=== Exercise description ===
Answer with a number only: how many lines of the data contain "block"?

== Data provided

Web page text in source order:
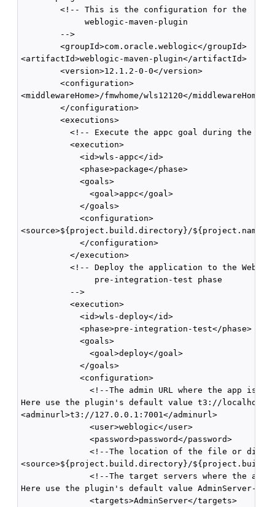
        <!-- This is the configuration for the
             weblogic-maven-plugin
        -->
        <groupId>com.oracle.weblogic</groupId>
<artifactId>weblogic-maven-plugin</artifactId>
        <version>12.1.2-0-0</version>
        <configuration>
<middlewareHome>/fmwhome/wls12120</middlewareHome>
        </configuration>
        <executions>
<!-- Execute the appc goal during the
          <execution>
            <id>wls-appc</id>
            <phase>package</phase>
            <goals>
              <goal>appc</goal>
            </goals>
            <configuration>
<source>${project.build.directory}/
            </configuration>
          </execution>
<!-- Deploy the application to the
               pre-integration-test phase
          -->
          <execution>
            <id>wls-deploy</id>
            <phase>pre-integration-test</phase>
            <goals>
              <goal>deploy</goal>
            </goals>
            <configuration>
<!--The admin URL where the app is
Here use the plugin's default value t3://
<adminurl>t3://127.0.0.1:7001</adminurl>
              <user>weblogic</user>
              <password>password</password>
<!--The location of the file or
<source>${project.build.directory}/
<!--The target servers where the
Here use the plugin's default value AdminServer-->
              <targets>AdminServer</targets>
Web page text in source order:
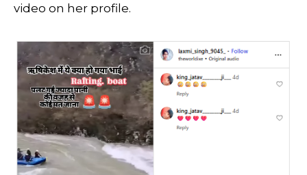
video on her profile.
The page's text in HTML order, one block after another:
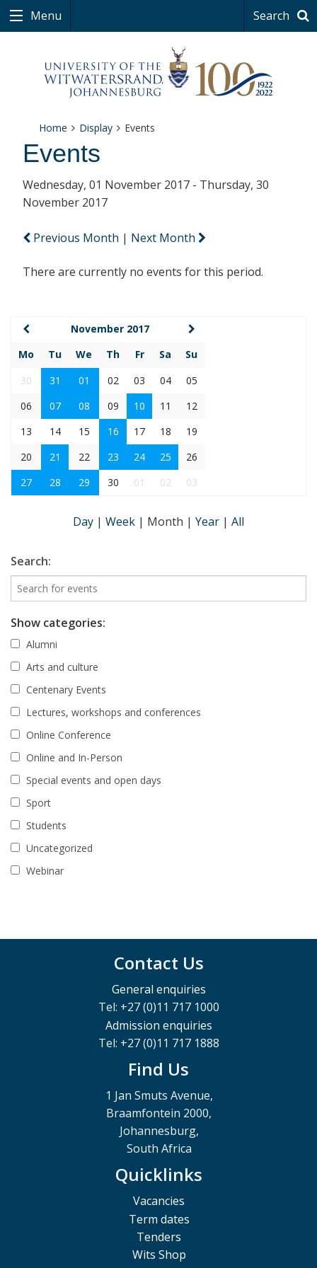
Menu Search
Home Display Events
Events
Wednesday, 01 November 2017 - Thursday, 30
November 2017
Previous Month | Next Month
There are currently no events for this period.
November 2017
Mo
Tu We Th Fr Sa
Su
30
31 01 02 03 04
05
06
07 08 09 10 11
12
13
14 15 16 17 18
19
20
21 22 23 24 25
26
27
28 29 30 01 02 03
Day | Week | Month | Year | All
Search:
Show categories:
Alumni
Arts and culture
Centenary Events
Lectures, workshops and conferences
Online Conference
Online and In-Person
Special events and open days
Sport
Students
Uncategorized
Webinar
Contact Us
General enquiries
Tel: +27 (0)11 717 1000
Admission enquiries
Tel: +27 (0)11 717 1888
Find Us
1 Jan Smuts Avenue,
Braamfontein 2000,
Johannesburg,
South Africa
Quicklinks
Vacancies
Term dates
Tenders
Wits Shop
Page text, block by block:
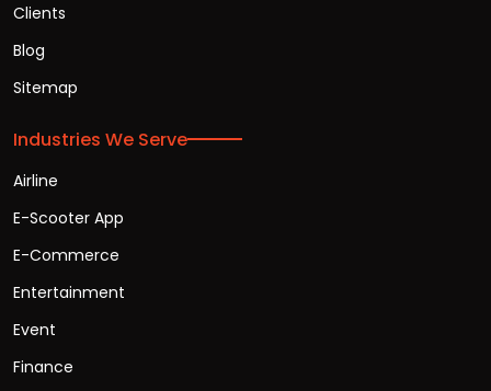
Clients
Blog
Sitemap
Industries We Serve
Airline
E-Scooter App
E-Commerce
Entertainment
Event
Finance
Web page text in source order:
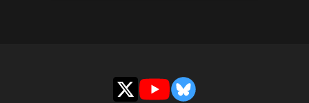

====

=== Task output ===
2